== Dataset entries ==

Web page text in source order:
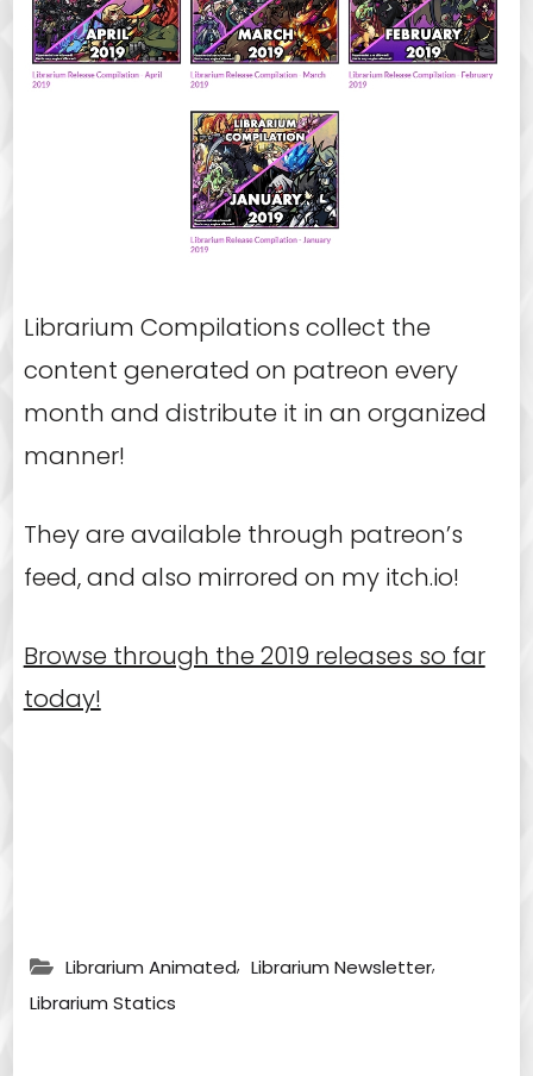
Librarium Compilations collect the
content generated on patreon every
month and distribute it in an organized
manner!
They are available through patreon’s
feed, and also mirrored on my itch.io!
Browse through the 2019 releases so far
today!
Librarium Animated, Librarium Newsletter,
Librarium Statics
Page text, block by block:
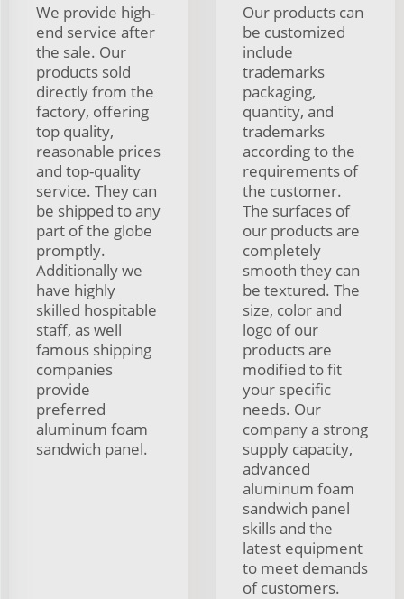
We provide high-
end service after
the sale. Our
products sold
directly from the
factory, offering
top quality,
reasonable prices
and top-quality
service. They can
be shipped to any
part of the globe
promptly.
Additionally we
have highly
skilled hospitable
staff, as well
famous shipping
companies
provide
preferred
aluminum foam
sandwich panel.
Our products can
be customized
include
trademarks
packaging,
quantity, and
trademarks
according to the
requirements of
the customer.
The surfaces of
our products are
completely
smooth they can
be textured. The
size, color and
logo of our
products are
modified to fit
your specific
needs. Our
company a strong
supply capacity,
advanced
aluminum foam
sandwich panel
skills and the
latest equipment
to meet demands
of customers.
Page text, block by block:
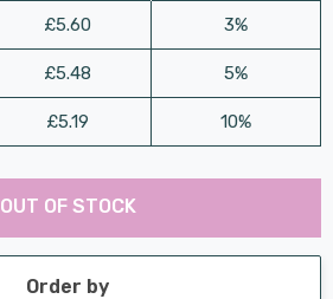
£5.60
£5.48
£5.19
3%
5%
10%
OUT OF STOCK
Order by
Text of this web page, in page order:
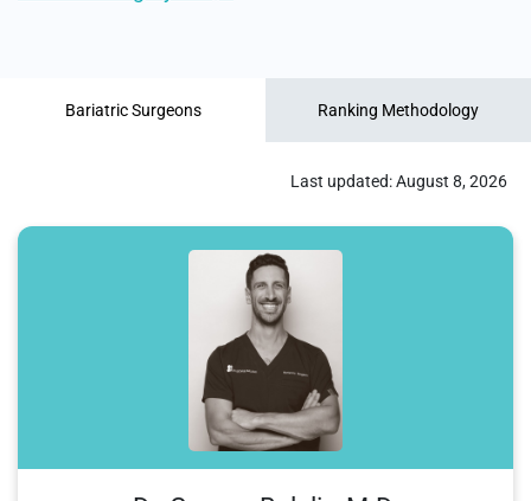
Bariatric Surgeons Ranking Methodology
Last updated:August 8, 2026
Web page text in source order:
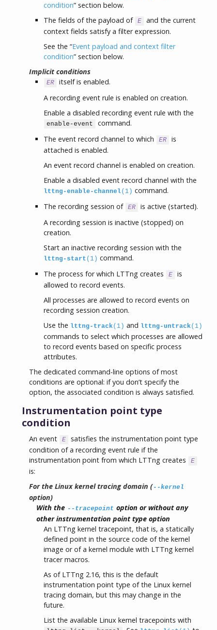
condition” section below.
The fields of the payload of E
and the current
context fields satisfy a filter expression.
See the “Event payload and context filter
condition” section below.
Implicit conditions
ER
itself is enabled.
A recording event rule is enabled on creation.
Enable a disabled recording event rule with the
enable-event
command.
The event record channel to which
ER
is
attached is enabled.
An event record channel is enabled on creation.
Enable a disabled event record channel with the
lttng-enable-channel(1) command.
The recording session of ER
is active (started).
A recording session is inactive (stopped) on
creation.
Start an inactive recording session with the
lttng-start (1) command.
The process for which LTTng creates
E
is
allowed to record events.
All processes are allowed to record events on
recording session creation.
Use the lttng-track(1) and lttng-untrack(1)
commands to select which processes are allowed
to record events based on specific process
attributes.
The dedicated command-line options of most
conditions are optional: if you don’t specify the
option, the associated condition is always satisfied.
Instrumentation point type
condition
An event E
satisfies the instrumentation point type
condition of a recording event rule if the
instrumentation point from which LTTng creates
E
is:
For the Linux kernel tracing domain ( --kernel
option)
With the --tracepoint option or without any
other instrumentation point type option
An LTTng kernel tracepoint, that is, a statically
defined point in the source code of the kernel
image or of a kernel module with LTTng kernel
tracer macros.
As of LTTng 2.16, this is the default
instrumentation point type of the Linux kernel
tracing domain, but this may change in the
future.
List the available Linux kernel tracepoints with
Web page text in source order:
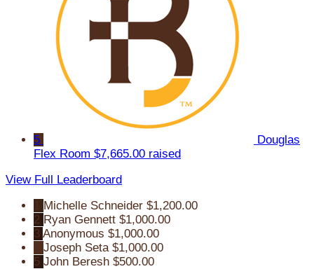
5
Douglas
Flex Room $7,665.00 raised
View Full Leaderboard
Michelle Schneider $1,200.00
2 Ryan Gennett $1,000.00
3 Anonymous $1,000.00
Joseph Seta $1,000.00
5 John Beresh $500.00
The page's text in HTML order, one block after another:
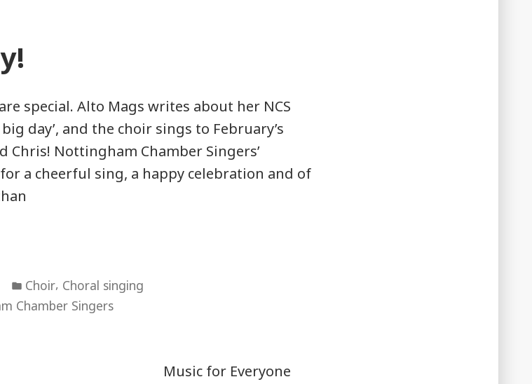
special. Alto Mags writes about her NCS
day’, and the choir sings to February’s
Chris! Nottingham Chamber Singers’
a cheerful sing, a happy celebration and of
Posted
in
Choir, Choral singing
Chamber Singers
Music for Everyone
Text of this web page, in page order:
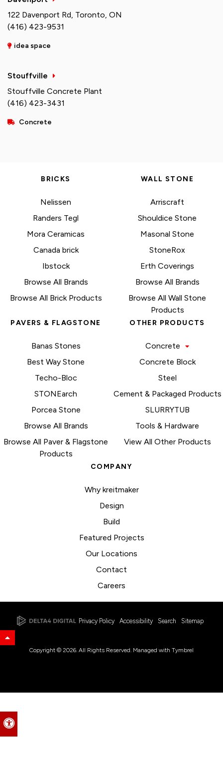
Accessible Version
122 Davenport Rd, Toronto, ON
(416) 423-9531
idea space
Stouffville
Stouffville Concrete Plant
(416) 423-3431
Concrete
BRICKS
Nelissen
Randers Tegl
Mora Ceramicas
Canada brick
Ibstock
Browse All Brands
Browse All Brick Products
WALL STONE
Arriscraft
Shouldice Stone
Masonal Stone
StoneRox
Erth Coverings
Browse All Brands
Browse All Wall Stone
Products
PAVERS & FLAGSTONE
Banas Stones
Best Way Stone
Techo-Bloc
STONEarch
Porcea Stone
Browse All Brands
Browse All Paver & Flagstone
Products
OTHER PRODUCTS
Concrete
Concrete Block
Steel
Cement & Packaged Products
SLURRYTUB
Tools & Hardware
View All Other Products
COMPANY
Why kreitmaker
Design
Build
Featured Projects
Our Locations
Contact
Careers
Privacy Policy Accessibility Search Sitemap
Back to Top
Copyright © 2026. All Rights Reserved. Managed with Tymbrel
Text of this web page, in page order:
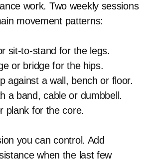
work. Two weekly sessions
movement patterns:
sit-to-stand for the legs.
or bridge for the hips.
against a wall, bench or floor.
a band, cable or dumbbell.
plank for the core.
you can control. Add
when the last few
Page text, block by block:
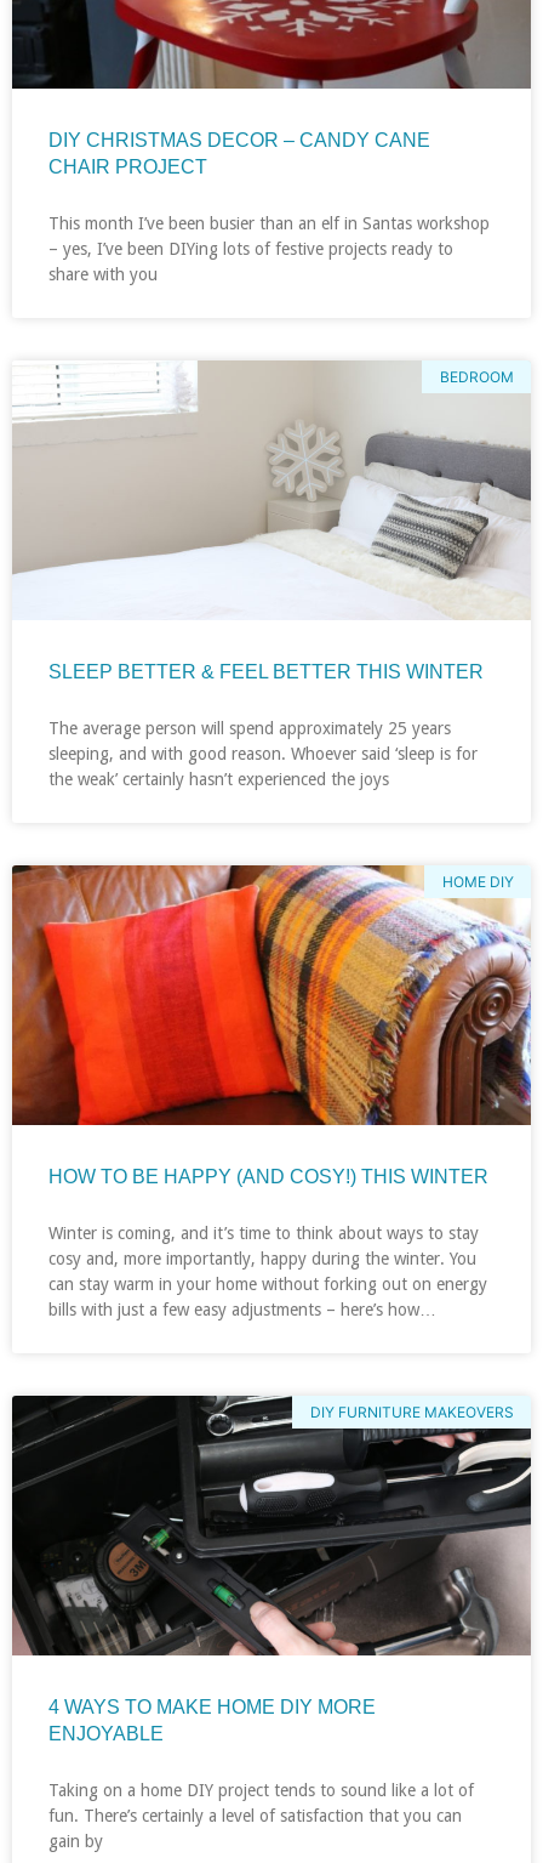
DIY CHRISTMAS DECOR – CANDY CANE
CHAIR PROJECT
This month I’ve been busier than an elf in Santas workshop
– yes, I’ve been DIYing lots of festive projects ready to
share with you
BEDROOM
SLEEP BETTER & FEEL BETTER THIS WINTER
The average person will spend approximately 25 years
sleeping, and with good reason. Whoever said ‘sleep is for
the weak’ certainly hasn’t experienced the joys
HOME DIY
HOW TO BE HAPPY (AND COSY!) THIS WINTER
Winter is coming, and it’s time to think about ways to stay
cosy and, more importantly, happy during the winter. You
can stay warm in your home without forking out on energy
bills with just a few easy adjustments – here’s how…
DIY FURNITURE MAKEOVERS
4 WAYS TO MAKE HOME DIY MORE
ENJOYABLE
Taking on a home DIY project tends to sound like a lot of
fun. There’s certainly a level of satisfaction that you can
gain by
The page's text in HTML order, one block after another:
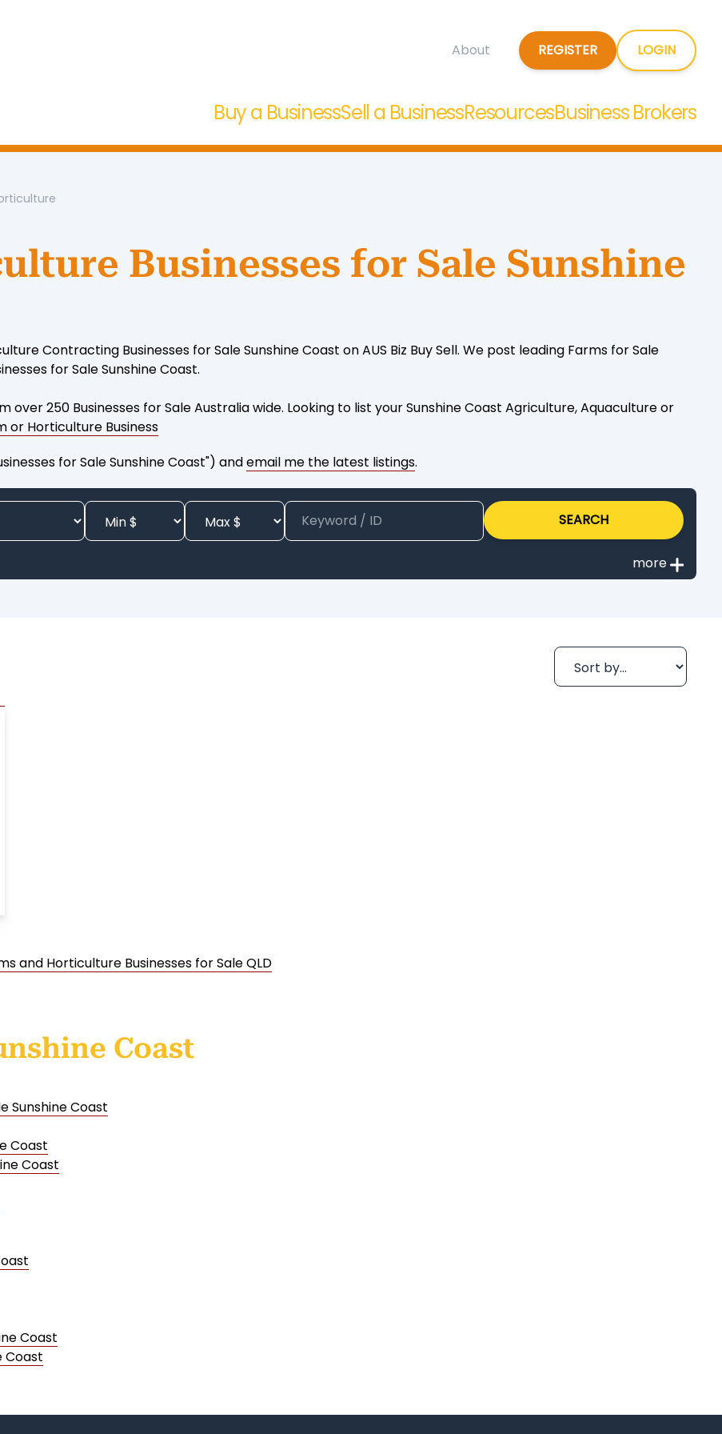
About REGISTER LOGIN
Buy a BusinessSell a BusinessResourcesBusiness Brokers
Businesses for Sale Sunshine
Contracting Businesses for Sale Sunshine Coast on AUS Biz Buy Sell. We post leading Farms for Sale
for Sale Sunshine Coast.
over 250 Businesses for Sale Australia wide. Looking to list your Sunshine Coast Agriculture, Aquaculture or
or Horticulture Business
for Sale Sunshine Coast") andemail me the latest listings.
SEARCH
and Horticulture Businesses for Sale QLD
Coast
Sunshine Coast
Coast
Coast
Coast
Coast
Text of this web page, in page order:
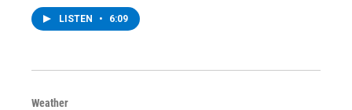
LISTEN • 6:09
Weather
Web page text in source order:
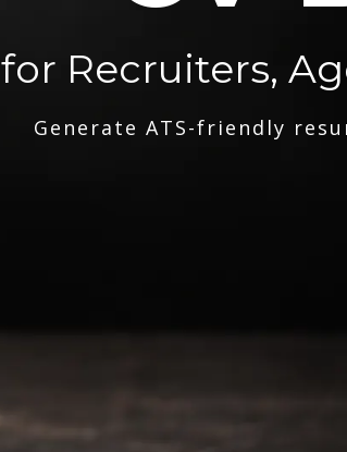
for Recruiters,
Generate ATS-friendly
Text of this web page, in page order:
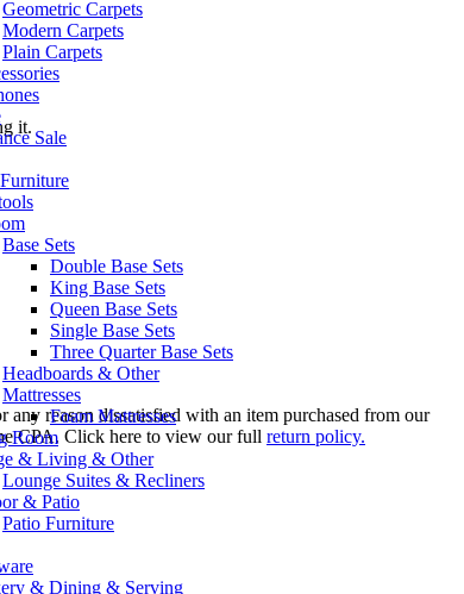
Geometric Carpets
Modern Carpets
Plain Carpets
Sale
Base Sets
Double Base Sets
King Base Sets
Queen Base Sets
Single Base Sets
Three Quarter Base Sets
Headboards & Other
Mattresses
Foam Mattresses
Room
& Living & Other
Lounge Suites & Recliners
& Patio
Patio Furniture
& Dining & Serving
it.
reason dissatisfied with an item purchased from our
CPA. Click here to view our full return policy.
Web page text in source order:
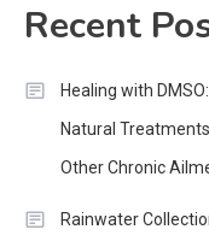
Recent
Healing with
Natural
Other Chronic
Rainwater

===

Task brief
Starting with the line above that holds "Use the lttng-track(1) and lttng-untrack(1)", restate each line word for word up to and including the line that holds "special. Alto Mags writes about her NCS". Drop the pictures.

Task solution
Use the lttng-track(1) and lttng-untrack(1)
commands to select which processes are allowed
to record events based on specific process
attributes.
The dedicated command-line options of most
conditions are optional: if you don’t specify the
option, the associated condition is always satisfied.
Instrumentation point type
condition
An event E
satisfies the instrumentation point type
condition of a recording event rule if the
instrumentation point from which LTTng creates
E
is:
For the Linux kernel tracing domain ( --kernel
option)
With the --tracepoint option or without any
other instrumentation point type option
An LTTng kernel tracepoint, that is, a statically
defined point in the source code of the kernel
image or of a kernel module with LTTng kernel
tracer macros.
As of LTTng 2.16, this is the default
instrumentation point type of the Linux kernel
tracing domain, but this may change in the
future.
List the available Linux kernel tracepoints with
Web page text in source order:
5
Douglas
Flex Room $7,665.00 raised
View Full Leaderboard
Michelle Schneider $1,200.00
2 Ryan Gennett $1,000.00
3 Anonymous $1,000.00
Joseph Seta $1,000.00
5 John Beresh $500.00
The page's text in HTML order, one block after another:
special. Alto Mags writes about her NCS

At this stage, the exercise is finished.